Dank der Batterieanzeige können Sie den aktuellen Ladestand  der Batterie sehen und so sinnvoll planen. Vor allem können Sie ein  schädliches "Leerfahren" der Batterie vermeiden,was im Fall der Fälle  Ärger und bares Geld spart!
Der Motor ist Salzwasser und damit Meerestauglich!
360°schwenkbare Steuereinheit
5 Schaltstufen vor- und 3 rückwärts
im Gegensatz zu anderen mit *gerade mal 81 EUR*  nen klasse Preis !
zwar noch kein Langzeittest bzw Langzeitfahrt gemacht , aber der erste Eindruck sagt mir das Teil für meine Angelzwecke ideal ist :m
von den 5 Fahrstufen reicht sicher max 2-3 um etwas auf den Kanten zu manöverieren - denke damit wird man auch ne längere Batterielaufzeit hinbekommen #6

*>> klick << *


----------



## andy12345 (23. Juni 2011)

*AW: Elektromotor Test 46 lbs*

hallo,
der motor spricht mich sehr an..
danke für die vorstellung !

hast du den noch einen link für mich?
kann den leider nicht öffnen ..

Mfg
Andy


----------



## HD4ever (23. Juni 2011)

*AW: Elektromotor Test 46 lbs*

sollte doch jetzt gehen ?! |kopfkrat


----------



## andy12345 (23. Juni 2011)

*AW: Elektromotor Test 46 lbs*

jetzt geht es..
und wo kann man den motor kaufen? finde ihn bei ebay leider nicht


----------



## HD4ever (23. Juni 2011)

*AW: Elektromotor Test 46 lbs*

*klick *
gibts auch größere / kleinere Modelle .. mit 12V geht es bis 55 lbs


----------



## TR22 (23. Juni 2011)

*AW: Elektromotor Test 46 lbs*

Moin,
hört sich sehr interessant an. Hatte schonmal überlegt mir einen E- Motor als Notmotor für mein Boot zuholen. Das hat so die Größe wie das Boot auf deinem Profilfoto (HD4ever). Meinst du der ist dafür ausreichend oder ist das "Spielkram".
Soll halt nur zur Not schnell angebaut werden um etwas richtung Land oder aus der Fahrrinne zu kommen.

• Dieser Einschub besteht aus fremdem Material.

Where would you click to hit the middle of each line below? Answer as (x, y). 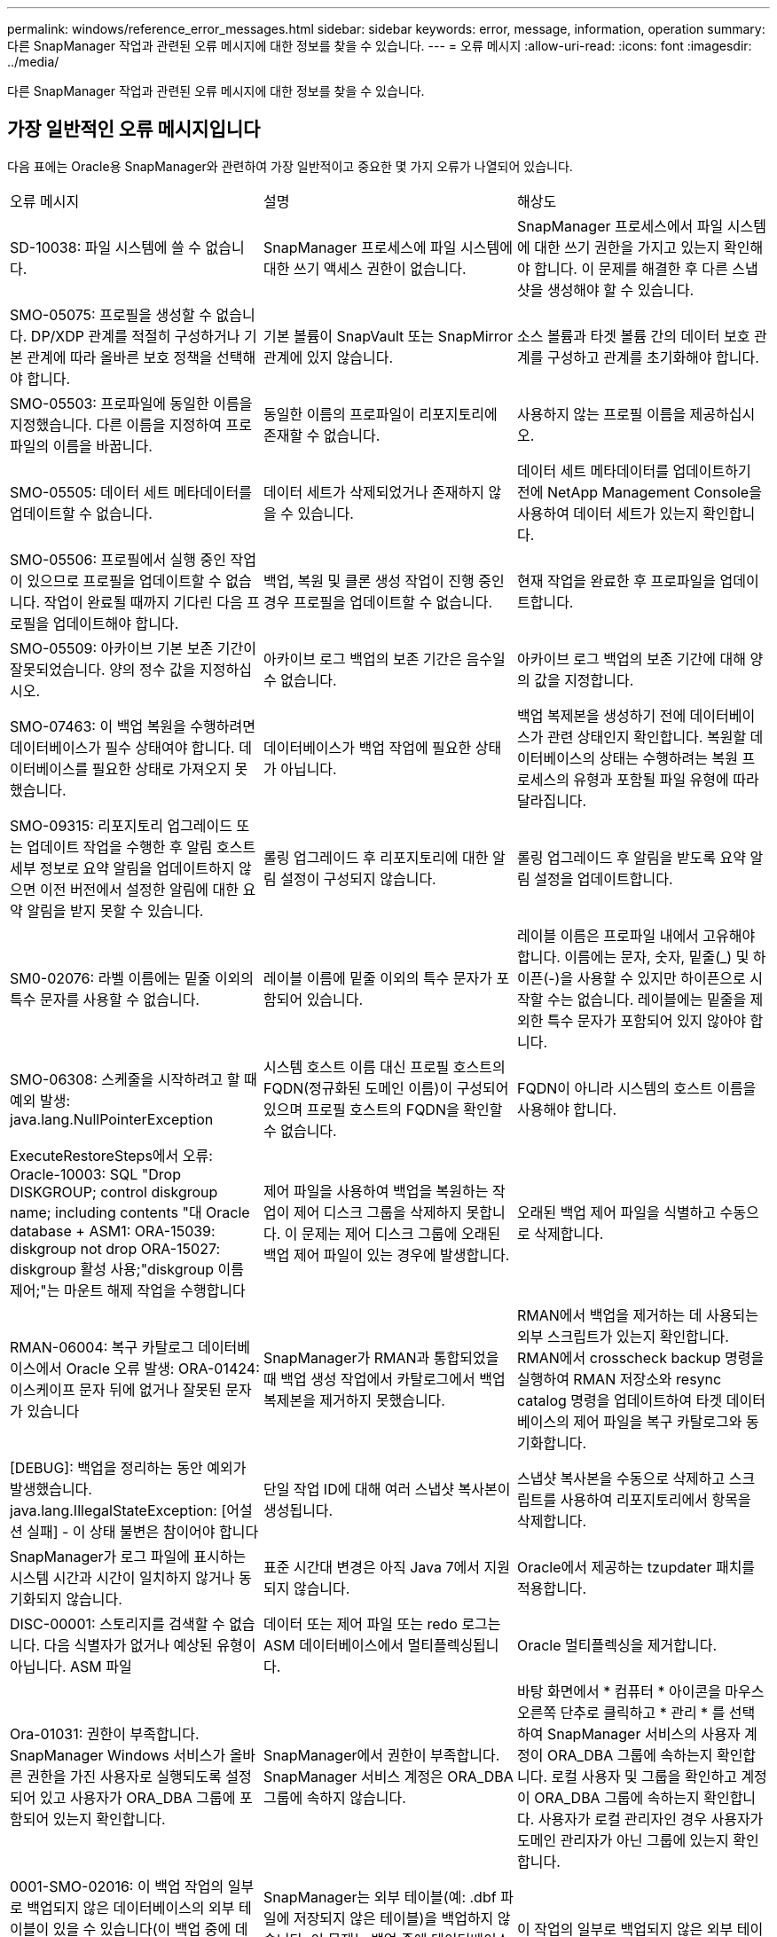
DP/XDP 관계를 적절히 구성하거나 (135, 336)
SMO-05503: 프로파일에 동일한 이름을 (131, 403)
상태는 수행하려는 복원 (668, 758)
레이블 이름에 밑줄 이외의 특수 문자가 (378, 978)
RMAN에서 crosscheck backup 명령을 (640, 1357)
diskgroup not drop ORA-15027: (115, 1248)
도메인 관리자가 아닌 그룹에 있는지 (623, 1840)
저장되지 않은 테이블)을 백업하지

Würde mich echt interessieren ob sich die Anschaffung lohnen würde.

Gruß Timo


----------



## HD4ever (23. Juni 2011)

*AW: Elektromotor Test 46 lbs*

gute Frage ... steht oder hängt wohl mit der Batteriegröße und dem Gewässer .. |supergri
wie gesagt - Langzeittest steht bei mir noch aus - denke der Motor wäre besser als gar nix an Ersatz, aber für die Ostsee oder besonders stärker stömende Gewässer würd ich da eher abraten.
habe mir den nun geholt weil ich im Sommer das Boot jetzt im Süßwasser liegen habe ... für die Ostsee eher was an 3-5 PS Benziner |kopfkrat


----------